Combinational logic circuits only depend on what the input values are now. Sequential circuits not only depend on the current values of the inputs, but they also depend on what those inputs were in the past. While combinational logic is great for controlling devices, it doesn’t provide a way to temporarily store any information. The outputs are immediately changed as soon as signals that carry the changes in the inputs reach them, with no memory of what the previous sequences of inputs were. In other words, a combinational logic circuit is not regulated by time because it is not involved with a clocking device, and it doesn’t remember anything from the past because it doesn’t contain any memory elements.

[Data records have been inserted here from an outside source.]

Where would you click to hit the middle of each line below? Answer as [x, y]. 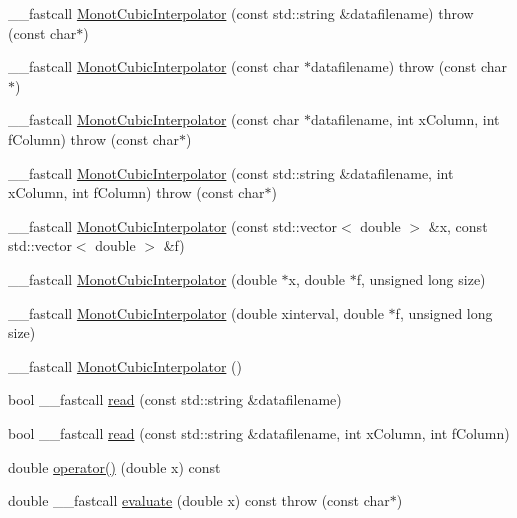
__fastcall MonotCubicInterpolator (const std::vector [173, 225]
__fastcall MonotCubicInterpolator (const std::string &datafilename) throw [241, 13]
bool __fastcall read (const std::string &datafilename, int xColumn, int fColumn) [259, 432]
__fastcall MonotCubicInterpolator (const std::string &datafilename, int [231, 172]
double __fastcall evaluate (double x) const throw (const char [199, 500]
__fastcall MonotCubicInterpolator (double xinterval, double [196, 312]
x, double [317, 278]
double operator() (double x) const [114, 466]
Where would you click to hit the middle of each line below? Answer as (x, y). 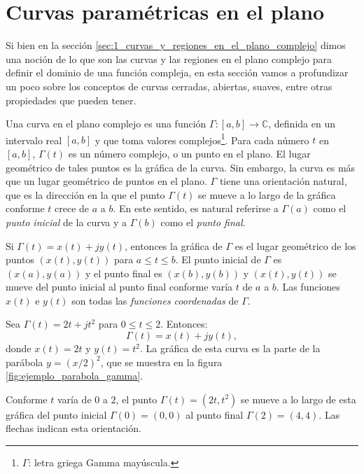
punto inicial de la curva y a (66, 222)
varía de (74, 399)
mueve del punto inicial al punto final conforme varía (119, 287)
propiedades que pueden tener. (71, 100)
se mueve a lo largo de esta (298, 399)
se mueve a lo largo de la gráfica (267, 194)
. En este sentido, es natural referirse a (196, 208)
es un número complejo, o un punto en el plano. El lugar (189, 153)
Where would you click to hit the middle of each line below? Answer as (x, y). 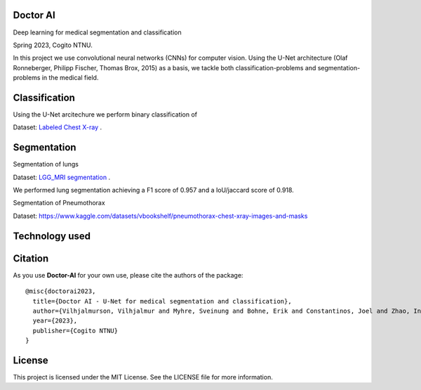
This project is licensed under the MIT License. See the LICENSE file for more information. (143, 377)
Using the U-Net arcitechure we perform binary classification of (105, 114)
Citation (31, 258)
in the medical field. (70, 78)
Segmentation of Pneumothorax (59, 203)
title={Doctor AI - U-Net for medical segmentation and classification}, (162, 301)
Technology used (52, 236)
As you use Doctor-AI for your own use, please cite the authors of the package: (128, 275)
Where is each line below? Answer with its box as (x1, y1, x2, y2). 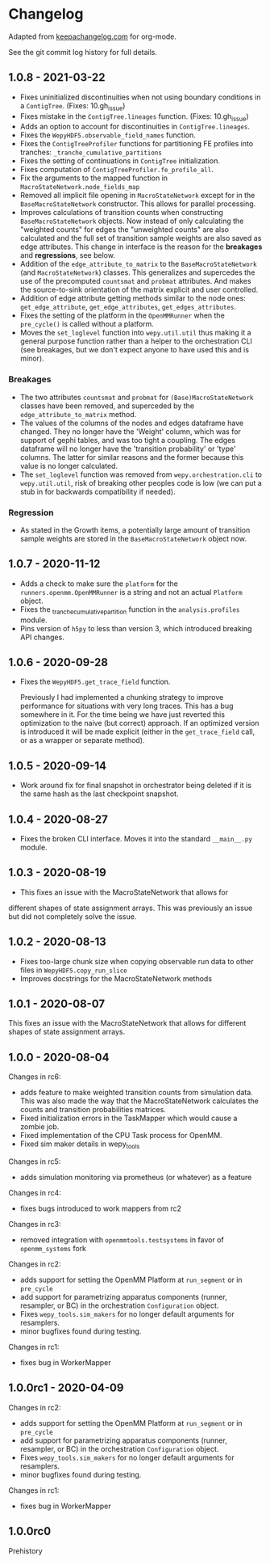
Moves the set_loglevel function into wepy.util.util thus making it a (19, 328, 251, 338)
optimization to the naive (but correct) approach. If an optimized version (19, 719, 260, 728)
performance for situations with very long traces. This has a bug (19, 701, 234, 711)
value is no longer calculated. (19, 461, 118, 470)
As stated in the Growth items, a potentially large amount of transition (19, 525, 251, 534)
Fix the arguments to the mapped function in (19, 173, 168, 183)
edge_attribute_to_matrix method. (19, 409, 137, 419)
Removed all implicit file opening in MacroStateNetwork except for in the (19, 191, 255, 200)
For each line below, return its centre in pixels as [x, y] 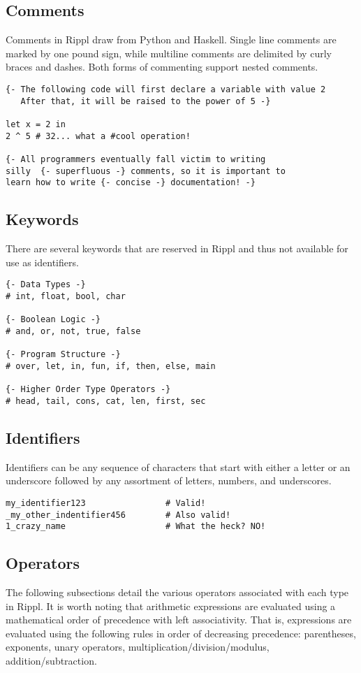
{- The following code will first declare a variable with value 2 [166, 89]
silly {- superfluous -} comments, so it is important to [146, 171]
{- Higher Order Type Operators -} [88, 390]
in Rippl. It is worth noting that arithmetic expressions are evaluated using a [171, 606]
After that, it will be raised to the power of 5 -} [146, 101]
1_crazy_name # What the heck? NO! [136, 527]
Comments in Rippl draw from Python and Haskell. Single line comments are [171, 39]
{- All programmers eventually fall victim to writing [136, 159]
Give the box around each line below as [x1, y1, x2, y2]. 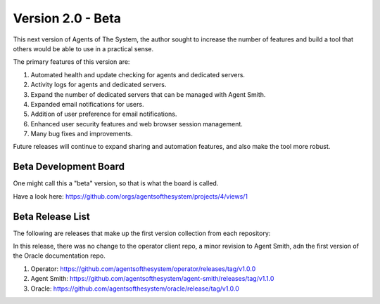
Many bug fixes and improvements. [30, 130, 133, 138]
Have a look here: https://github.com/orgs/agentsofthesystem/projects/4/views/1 [13, 192, 248, 200]
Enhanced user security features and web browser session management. [30, 119, 243, 128]
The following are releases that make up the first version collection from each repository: [13, 229, 271, 237]
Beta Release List [13, 211, 91, 223]
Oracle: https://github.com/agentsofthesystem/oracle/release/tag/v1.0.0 [30, 284, 239, 293]
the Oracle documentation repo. [13, 251, 106, 260]
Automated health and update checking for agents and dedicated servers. [30, 70, 246, 79]
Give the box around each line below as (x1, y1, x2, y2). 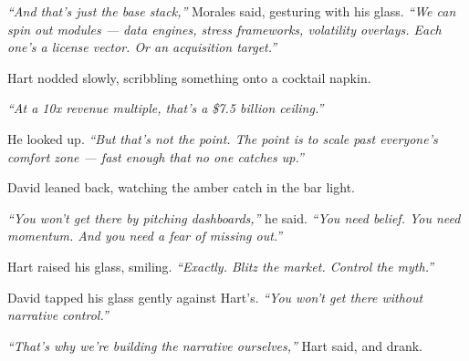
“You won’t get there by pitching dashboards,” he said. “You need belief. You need (7, 208, 461, 227)
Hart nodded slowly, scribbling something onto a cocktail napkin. (7, 67, 371, 87)
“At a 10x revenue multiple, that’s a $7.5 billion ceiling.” (7, 98, 324, 118)
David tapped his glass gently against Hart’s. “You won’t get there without (7, 287, 423, 306)
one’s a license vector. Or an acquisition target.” (7, 37, 277, 57)
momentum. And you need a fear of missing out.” (7, 226, 283, 245)
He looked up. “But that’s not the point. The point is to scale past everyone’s (7, 129, 438, 148)
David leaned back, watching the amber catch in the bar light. (7, 178, 355, 197)
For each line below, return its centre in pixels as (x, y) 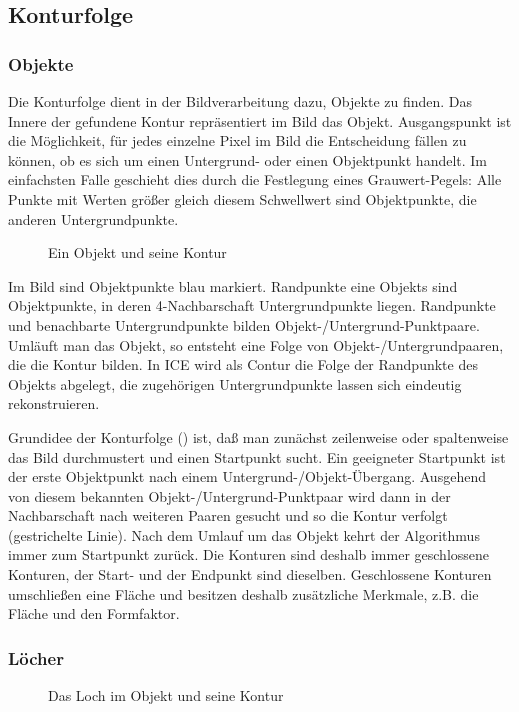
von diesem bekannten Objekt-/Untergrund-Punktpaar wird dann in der (229, 495)
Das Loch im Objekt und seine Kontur (166, 695)
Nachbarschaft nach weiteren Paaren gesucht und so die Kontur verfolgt (228, 515)
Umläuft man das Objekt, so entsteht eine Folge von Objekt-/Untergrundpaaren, (256, 344)
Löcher (36, 657)
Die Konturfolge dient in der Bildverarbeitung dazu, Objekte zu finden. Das (240, 101)
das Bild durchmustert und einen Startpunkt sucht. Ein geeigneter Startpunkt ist (257, 456)
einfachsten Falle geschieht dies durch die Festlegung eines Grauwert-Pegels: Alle (255, 179)
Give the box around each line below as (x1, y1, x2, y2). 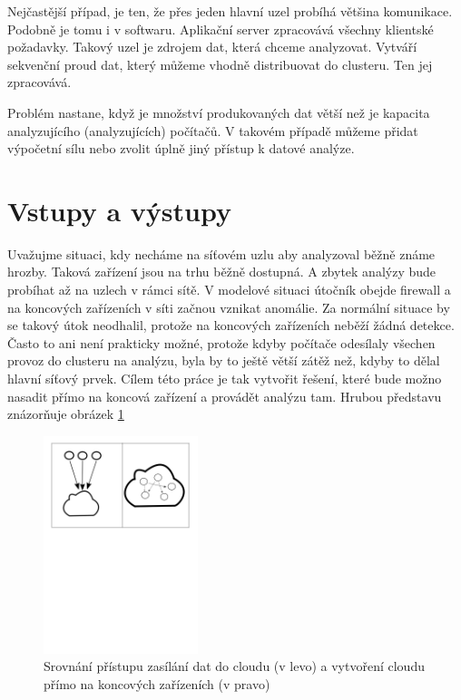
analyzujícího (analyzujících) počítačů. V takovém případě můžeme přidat (7, 121, 418, 140)
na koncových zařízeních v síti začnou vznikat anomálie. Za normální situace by (7, 297, 450, 316)
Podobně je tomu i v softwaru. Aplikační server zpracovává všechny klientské (7, 19, 434, 38)
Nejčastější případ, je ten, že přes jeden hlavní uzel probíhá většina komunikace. (7, 2, 453, 20)
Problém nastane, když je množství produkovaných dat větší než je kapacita (7, 102, 430, 122)
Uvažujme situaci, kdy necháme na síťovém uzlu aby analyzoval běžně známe (7, 244, 436, 263)
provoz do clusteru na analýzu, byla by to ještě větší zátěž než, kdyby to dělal (7, 351, 440, 370)
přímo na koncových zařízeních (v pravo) (44, 674, 270, 693)
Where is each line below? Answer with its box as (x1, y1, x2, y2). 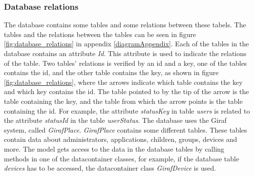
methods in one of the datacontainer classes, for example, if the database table (4, 153, 239, 163)
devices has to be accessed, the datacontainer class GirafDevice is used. (4, 163, 216, 173)
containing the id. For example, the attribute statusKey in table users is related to (4, 105, 250, 116)
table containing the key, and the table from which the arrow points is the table (4, 96, 243, 106)
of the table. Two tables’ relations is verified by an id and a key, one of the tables (4, 58, 247, 68)
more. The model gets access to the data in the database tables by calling (4, 143, 225, 154)
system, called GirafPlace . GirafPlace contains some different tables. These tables (4, 124, 247, 135)
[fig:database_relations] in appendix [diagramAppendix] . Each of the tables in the (4, 39, 249, 49)
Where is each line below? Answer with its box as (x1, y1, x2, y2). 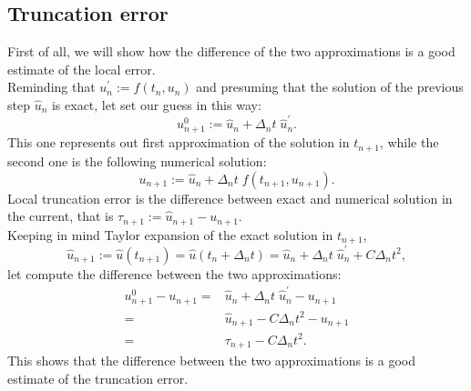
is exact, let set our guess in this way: (51, 95, 261, 114)
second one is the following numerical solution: (7, 151, 267, 170)
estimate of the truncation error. (7, 368, 189, 387)
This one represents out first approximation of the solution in (7, 133, 350, 152)
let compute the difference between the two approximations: (7, 264, 342, 283)
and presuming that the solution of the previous (196, 77, 464, 96)
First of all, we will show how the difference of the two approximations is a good (7, 42, 456, 61)
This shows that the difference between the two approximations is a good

These two elements, the clock and the basic memory element, give the sequential circuits a significant advantage: the capability of remembering states. A state is just a collection of state variables. Each state variable can be represented by a bit. Therefore n bits, or state variables, can produce 2ⁿ different states. In Figure 1 there are two examples of sequences of states. The state diagram on the left is composed of only two states (since there can only be two possible combinations of one bit - 0 and 1.) The diagram on the right has two bits representing 4 possible states (2² = 4.) If the diagram on the right were a simplified state diagram of an ATM machine, state 00 could be receiving the user’s ATM card, state 01 could be prompting the user for their desired transaction, state 10 could be recording and executing the user’s desired transaction, and state 11 could be returning the user’s ATM card, receipt, and cash (if it was a withdraw.) The state diagrams presented here are only to introduce you to the idea that a machine can be in different states as it processes data. But before we go further, we must look into how a circuit can store information.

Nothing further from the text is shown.